When, for example, did "sure" become a bad word? Recently, I texted the simple affirmation "sure" as a rushed response to an invitation or suggested social event someone had extended to me. Thinking my response was a clear and appropriate one, I was surprised, confused and yes a bit annoyed, by the onslaught of negative comments that followed. "Well you don't have to if you don't want to." "Do you have a better idea?" "Sorry I suggested something!" Admittedly, there has always been the problem of misreading the tone of a text or an email message, thus the introduction of emoticons, which helped with clarification. However, when a word by definition means "Free from doubt as to the reliability, character or action of something," shouldn't that be enough? "Sure" is a nice simple way to say all that.

The other day, I was driving home with my children. We had a nice time visiting friends who were renting a cabin at Lake Waramaug State Park in Connecticut. When I heard a text come through my phone, I asked my daughter if she would read it to me.
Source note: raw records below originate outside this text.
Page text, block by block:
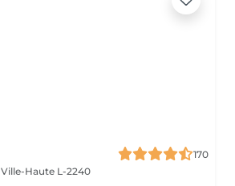
170
Ville-Haute L-2240
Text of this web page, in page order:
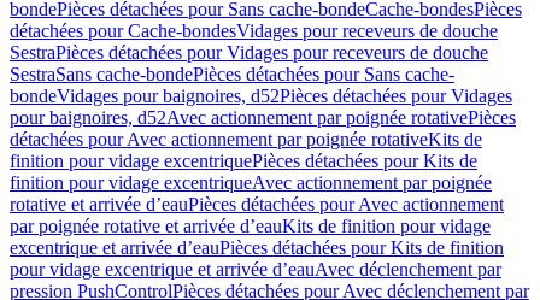
bondePièces détachées pour Sans cache-bondeCache-bondesPièces
détachées pour Cache-bondesVidages pour receveurs de douche
SestraPièces détachées pour Vidages pour receveurs de douche
SestraSans cache-bondePièces détachées pour Sans cache-
bondeVidages pour baignoires, d52Pièces détachées pour Vidages
pour baignoires, d52Avec actionnement par poignée rotativePièces
détachées pour Avec actionnement par poignée rotativeKits de
finition pour vidage excentriquePièces détachées pour Kits de
finition pour vidage excentriqueAvec actionnement par poignée
rotative et arrivée d’eauPièces détachées pour Avec actionnement
par poignée rotative et arrivée d’eauKits de finition pour vidage
excentrique et arrivée d’eauPièces détachées pour Kits de finition
pour vidage excentrique et arrivée d’eauAvec déclenchement par
pression PushControlPièces détachées pour Avec déclenchement par

She read, "Would you like to stop at Wild Ginger if we have time and pick up some food to bring to the concert tonight?" I asked my daughter to simply text the reply: "Sure, I'm driving now." My daughter instantly looked up at me and said, "Wow, don't sound so excited!" Amazed, I sat there wondering how my quick affirmation that lacked doubt was once again being perceived as a negative, a shrugged off indifference. My response simply meant to indicate 1. It was a good idea. 2. I couldn't talk about it at that moment. "Sure" may lack the excitement of GREAT or TERRIFIC, but once again I'm left to wonder why it crosses the line to negativity? Who knows? Maybe the slang definition of "cool" would have been more warmly received. If there is one thing that I am sure of, it is this: There is enough negativity in the world, and with all the reasons and excuses people can come up with to say no to something, when someone says "sure," embrace the positive.